On September 15th, the Women Who Tech telesummit occurred. Work has been pretty busy for me lately, so I had to take care of obligations there and couldn’t participate in the summit, maybe next year. However, I was able to go to attend the San Francisco after party, which was delightfully held just a couple of blocks from where I live. Upon arrival I was immediately glad I had taken the evening to come to the event, as I finally met Kirrily Roberts! I was shy as is typical, but in addition to Kirrily, I met one woman at the event who I’m working to meet up with again. I was also part of several interesting discussions about (predictably) the gender imbalance in tech, one of which discussed assumptions we all make about each other based on dress and demeanor, and how that impacts the reception of women within the tech world.
Later in the week I headed down the other way on 2nd street to an event that was even closer to home, down at the CBS Interactive building for a MySQL Meetup where Ronald Bradford was presenting on Successful MySQL Scalability. I’ll be honest, while I do my fair share of database administration as a sysadmin (yes, I see the DBAs reading this cringing in horror) I was half expecting the talk to be a completely over-my-head discussion about performance tuning and complicated MySQL replication strategies that go beyond the basics of replication and sharding that I’m familiar with. Instead, I was delighted to hear the presentation end up being a sysadmin’s dream! In his first point he was singing the praises of system monitoring and instrumentation from the beginning, in the second he spoke of how vital automated server deployment was, in his third he discusses disaster recovery (because disaster will happen!). From there he gets into other great points that I hadn’t really thought through doing the work I do as a sysadmin, like requiring developers to use an API for access to the database so that tests can be more easily written and the underlying database structure can be changed without expensive code changes, and from there asking questions about “what your site looks like when the database is down” – and how outages and maintenance windows can be handled more gracefully with segregation of data (r/o away from heavy r/w data, vital and non-vital, legacy and new data) and by keeping users informed (disabling certain features during maintenance, etc). Of course it wrapped up with more complicated discussions about caching and sharding. The slides are here.

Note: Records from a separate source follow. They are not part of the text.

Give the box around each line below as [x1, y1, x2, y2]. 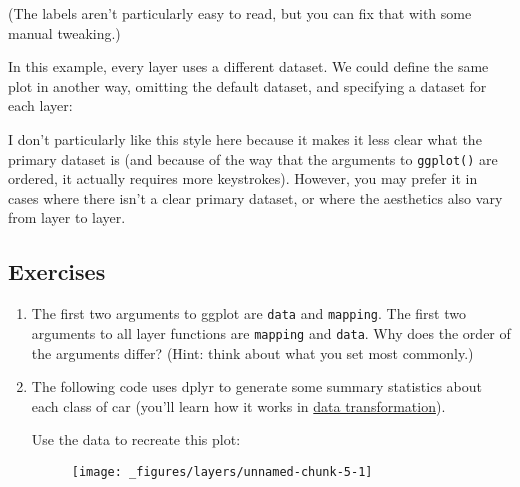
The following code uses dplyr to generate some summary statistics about [31, 376, 482, 397]
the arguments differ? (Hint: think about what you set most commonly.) [31, 342, 474, 363]
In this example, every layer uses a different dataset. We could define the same [8, 56, 489, 77]
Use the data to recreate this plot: [31, 429, 241, 450]
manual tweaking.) [8, 22, 121, 43]
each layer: [8, 95, 73, 116]
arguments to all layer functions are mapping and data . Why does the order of [31, 322, 511, 343]
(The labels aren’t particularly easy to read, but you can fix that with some [8, 3, 472, 23]

Saturday I was able to make it out to the OLPC SF meeting in the morning to discuss the upcoming summit and then was able to thankfully use the rest of the afternoon for some much needed project work time. Tuesday evening of this past week was spent at a Bay Area LUG meeting where Martyn Collins of All-Access Law spoke on Linux Lawyers, which was a really great opportunity to hear about the adoption of Ubuntu by a self-professed “not very technical” person. He started using Ubuntu for his practice in October of 2009 with the purchase of a dual boot laptop, and following the 10.04 release he switched entirely to Ubuntu. His journey has primarily been one of searching through the Ubuntu Software Center for applications that would fit his needs for word processing, email, pdf manipulation (this one was huge!) and other things, I even learned about xournal from his presentation, a great little app that, among other things, allows for annotating pdfs. He was also very conscious about metadata on files, and discussed how great open formats were for the ability to strip some of this out. What I loved most about this presentation was the ability to ask the presenter all kinds of questions about what he thought about Ubuntu diving right in, is the software center good? Did you ever think “I’m just going to switch back to Windows!”? and are there any apps you wish you had? I was delighted to learn his responses were overwhelmingly positive and he’s completely sold on Ubuntu.
Now, you know what was particularly awesome about all these events? I walked to all of them. It’s really something to be living in a city – and such a tech heavy one at that. There was no where I could walk to from my old home, every trip was at least a 20 minute drive in my car, and frequently longer than that (45-60 to any of the LUG meetings I frequented).